Task instructions: Apart from the images, reproduce all of the data word for word.

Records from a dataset
-*-*-
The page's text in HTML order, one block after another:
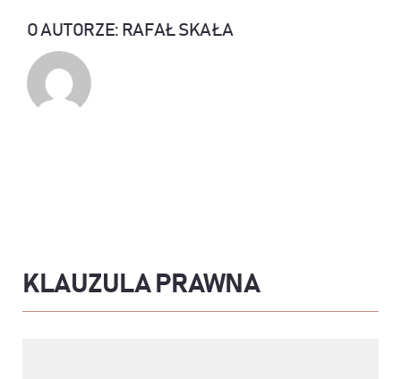
O AUTORZE: RAFAŁ SKAŁA
KLAUZULA PRAWNA
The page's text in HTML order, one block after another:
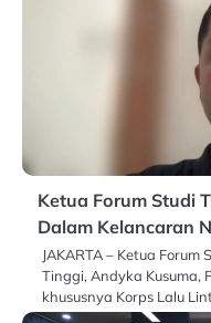
Ketua Forum Studi
Dalam Kelancaran
JAKARTA – Ketua
Tinggi, Andyka Kusuma,
khususnya Korps Lalu
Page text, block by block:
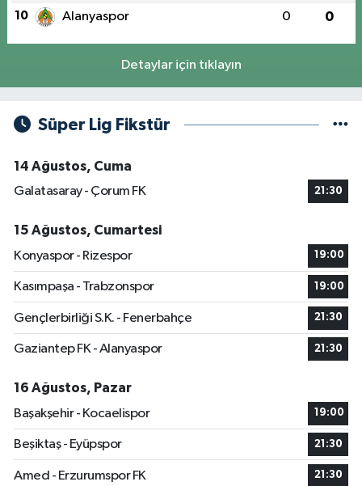
10 Alanyaspor 0 0
Detaylar için tıklayın
Süper Lig Fikstür
14 Ağustos, Cuma
Galatasaray - Çorum FK
21:30
15 Ağustos, Cumartesi
Konyaspor - Rizespor
19:00
Kasımpaşa - Trabzonspor 19:00
Gençlerbirliği S.K. - Fenerbahçe 21:30
Gaziantep FK - Alanyaspor 21:30
16 Ağustos, Pazar
Başakşehir - Kocaelispor
19:00
Beşiktaş - Eyüpspor 21:30
Amed - Erzurumspor FK 21:30
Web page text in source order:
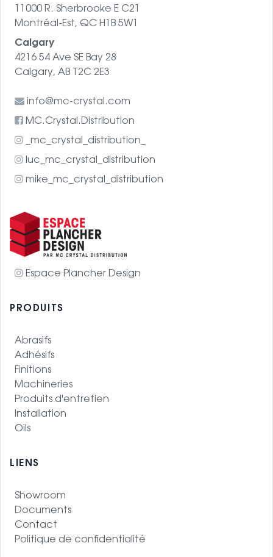
11000 R. Sherbrooke E C21
Montréal-Est, QC H1B 5W1
Calgary
4216 54 Ave SE Bay 28
Calgary, AB T2C 2E3
info@mc-crystal.com
MC.Crystal.Distribution
_mc_crystal_distribution_
luc_mc_crystal_distribution
mike_mc_crystal_distribution
Espace Plancher Design
PRODUITS
Abrasifs
Adhésifs
Finitions
Machineries
Produits d'entretien
Installation
Oils
LIENS
Showroom
Documents
Contact
Politique de confidentialité
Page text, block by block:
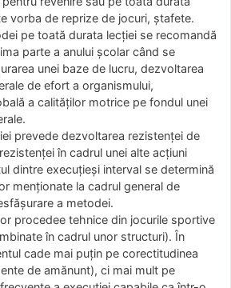
vorba de reprize de jocuri, ştafete.
pe toată durata lecţiei se recomandă
parte a anului şcolar când se
unei baze de lucru, dezvoltarea
de efort a organismului,
a calităţilor motrice pe fondul unei
prevede dezvoltarea rezistenţei de
în cadrul unei alte acţiuni
dintre execuţieşi interval se determină
menţionate la cadrul general de
a metodei.
procedee tehnice din jocurile sportive
în cadrul unor structuri). În
cade mai puţin pe corectitudinea
de amănunt), ci mai mult pe
-*-*-
Output for this exercise:
The page's text in HTML order, one block after another:
O AUTORZE: RAFAŁ SKAŁA
KLAUZULA PRAWNA
The page's text in HTML order, one block after another:
Ketua Forum Studi
Dalam Kelancaran
JAKARTA – Ketua
Tinggi, Andyka Kusuma,
khususnya Korps Lalu
Page text, block by block:
10 Alanyaspor 0 0
Detaylar için tıklayın
Süper Lig Fikstür
14 Ağustos, Cuma
Galatasaray - Çorum FK
21:30
15 Ağustos, Cumartesi
Konyaspor - Rizespor
19:00
Kasımpaşa - Trabzonspor 19:00
Gençlerbirliği S.K. - Fenerbahçe 21:30
Gaziantep FK - Alanyaspor 21:30
16 Ağustos, Pazar
Başakşehir - Kocaelispor
19:00
Beşiktaş - Eyüpspor 21:30
Amed - Erzurumspor FK 21:30
Web page text in source order:
11000 R. Sherbrooke E C21
Montréal-Est, QC H1B 5W1
Calgary
4216 54 Ave SE Bay 28
Calgary, AB T2C 2E3
info@mc-crystal.com
MC.Crystal.Distribution
_mc_crystal_distribution_
luc_mc_crystal_distribution
mike_mc_crystal_distribution
Espace Plancher Design
PRODUITS
Abrasifs
Adhésifs
Finitions
Machineries
Produits d'entretien
Installation
Oils
LIENS
Showroom
Documents
Contact
Politique de confidentialité
Page text, block by block:
vorba de reprize de jocuri, ştafete.
pe toată durata lecţiei se recomandă
parte a anului şcolar când se
unei baze de lucru, dezvoltarea
de efort a organismului,
a calităţilor motrice pe fondul unei
prevede dezvoltarea rezistenţei de
în cadrul unei alte acţiuni
dintre execuţieşi interval se determină
menţionate la cadrul general de
a metodei.
procedee tehnice din jocurile sportive
în cadrul unor structuri). În
cade mai puţin pe corectitudinea
de amănunt), ci mai mult pe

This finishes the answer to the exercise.